И еще одно условие, вынесенное не из поучений Маршака, а из его творчества: в замечательных переводах личность переводчика должна присутствовать наравне с личностью автора. Переводчик не смеет раствориться. Если мы не скажем: "Это Пушкин, это Курочкин, а это Маршак", мы не сумеем с чистой совестью утверждать: "Это "Песни западных славян", это Беранже, а это Бёрнс".
Постойте, да ведь это действительно Бёрнс:
"Ты свистни, тебя не заставлю я ждать!
Ты свистни, тебя не заставлю я ждать!
Пусть сходят с ума отец твой и мать —
Ты свистни, тебя не заставлю я ждать!"
Чуковский писал:
"Маршак никогда не переводил букву — буквой и слово — словом, а всегда: юмор — юмором, красоту — красотой".
Сам Маршак сказал:
"Если вы внимательно отберете лучшие из наших стихотворных переводов, вы обнаружите, что все они дети любви, а не брака по расчету".

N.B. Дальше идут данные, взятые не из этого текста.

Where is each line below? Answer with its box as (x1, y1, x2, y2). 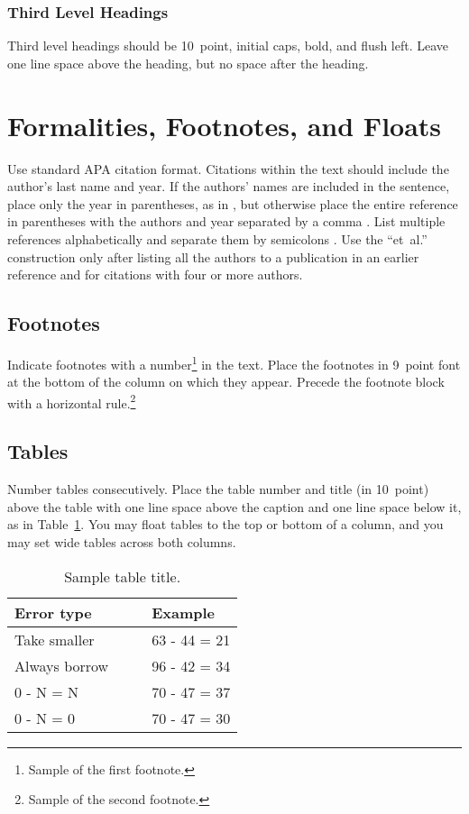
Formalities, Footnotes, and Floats (7, 106, 442, 143)
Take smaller (14, 628, 95, 650)
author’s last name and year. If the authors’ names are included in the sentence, (7, 177, 450, 196)
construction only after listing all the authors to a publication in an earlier (7, 247, 419, 266)
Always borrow (14, 654, 109, 676)
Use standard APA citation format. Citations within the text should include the (7, 159, 449, 178)
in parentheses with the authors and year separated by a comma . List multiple (7, 212, 446, 231)
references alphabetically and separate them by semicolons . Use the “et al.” (7, 229, 428, 248)

В "Веселых нищих" он одержал несравненную победу над Багрицким. Эта победа так же неоспорима, как победа Пастернака над Маршаком в 66-ом сонете Шекспира.
Досадой его жизни был Вильям Блейк. Самуил Яковлевич подступался к Блейку и так, и этак — получалось мертво. Все выходило — и Шекспир, и Стивенсон, и Киплинг, а самое любимое — не давалось.
Недаром худенькая книжка Блейка в переводах Маршака появилась только посмертно. И украшает ее тот же гениальный перевод «Тигра», выполненный еще в 1915 году:
"Тигр, о тигр, светло горящий
В глубине полночной чащи,
Кем задуман огневой
Соразмерный образ твой?"
И дальше:
"А когда весь купол звездный
Оросился влагой слезной,
Улыбнулся ль наконец
Делу рук своих творец?"
Не так ли Жерар Филипп всю жизнь мечтал сыграть Тиля Уленшпигеля? Он осуществил под конец свою мечту, но и для него она обернулась разочарованием.
Моя первая книжка Маршаку не понравилась. Это была сборная солянка за двадцать лет. Пробивая себе дорогу, я, как и полагается, клал поклоны:
Был росток согрет весны лучами —
Мне на помощь партия пришла.
А еще я ругательски ругал страну мистера Твистера:
Где воздух от бензинного
Запаха прогорк,
Кичась домов махинами,
Раскинулся Нью-Йорк.
К нему из царства голода
Рабов кровавый пот,
Перегоняясь в золото,
По щупальцам течет.
Были там стихи и поприличнее, но общий уровень понятен. В одиннадцать лет я писал лучше.
Когда я думаю об этой книжке, меня сжигает стыд. Иногда приходит мысль: вот умру, а кто-нибудь напишет статью и приведет пару цитат — именно этих, а каких же еще?
И вот здесь, перед лицом своего покойного учителя, я отрекаюсь от этих позорных строк и горько сожалею, что Самуил Яковлевич не увидел, не успел увидеть других моих книг — особенно последних, за которые мне не было бы стыдно даже перед ним.
Между прочим, кто-то рассказал Маршаку, что в эвакуации на двери моей комнаты красовалась табличка: "Писатель Друскин. Прием с трех до шести".
Маршака это очень огорчило.
Господи! Если бы он только мог представить, как я нищенствовал в Ташкенте и Самарканде, на какой ниточке висела моя жизнь.
Жена главврача — добрая и глупая женщина — приходила навещать меня и вздыхала:
— Ох, Левочка, сегодня вы выглядите совсем плохо: наверное, вы все-таки умрете.
И это было по-настоящему страшно, потому что из палаты каждый день выносили новые трупы.
А Маршак в табличку поверил.
Он вообще был легковерен до наивности.
Рафка Мильман, один из участников конкурса юных дарований, занялся всякими махинациями. Жена Маршака Софья Михайловна, узнав об этом, в ужасе воскликнула:
— Сема, да он жулик!
Самуил Яковлевич укоризненно возразил:
— Софочка, какой же он жулик? Ведь у него орден Боевого Красного Знамени.